Items from a dataset:
○ ○ ○
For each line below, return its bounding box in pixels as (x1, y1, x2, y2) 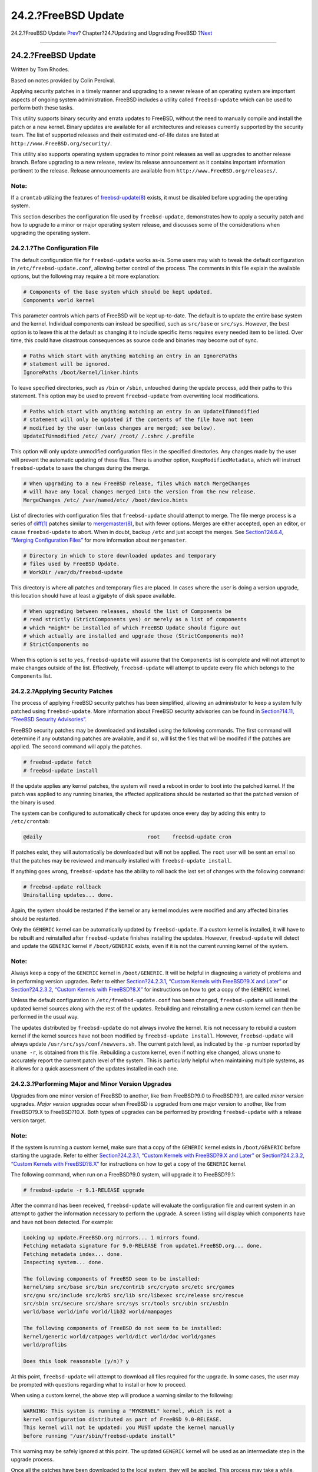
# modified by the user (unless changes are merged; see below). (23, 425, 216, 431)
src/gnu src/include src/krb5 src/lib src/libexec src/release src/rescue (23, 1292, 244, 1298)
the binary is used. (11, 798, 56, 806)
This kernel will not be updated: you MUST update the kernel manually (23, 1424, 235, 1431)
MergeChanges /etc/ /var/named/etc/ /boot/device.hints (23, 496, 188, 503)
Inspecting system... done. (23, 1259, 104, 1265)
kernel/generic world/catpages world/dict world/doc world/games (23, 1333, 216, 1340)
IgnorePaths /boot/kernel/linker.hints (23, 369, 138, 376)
○ ○ ○
## WHAT THE EXERCISE ASKS
All lines from the one that contains "MergeChanges /etc/ /var/named/etc/" to the last line above must be given again exactly, with both included and nothing added.

## ANSWER FOR THE TASK
MergeChanges /etc/ /var/named/etc/ /boot/device.hints (23, 496, 188, 503)
Inspecting system... done. (23, 1259, 104, 1265)
kernel/generic world/catpages world/dict world/doc world/games (23, 1333, 216, 1340)
IgnorePaths /boot/kernel/linker.hints (23, 369, 138, 376)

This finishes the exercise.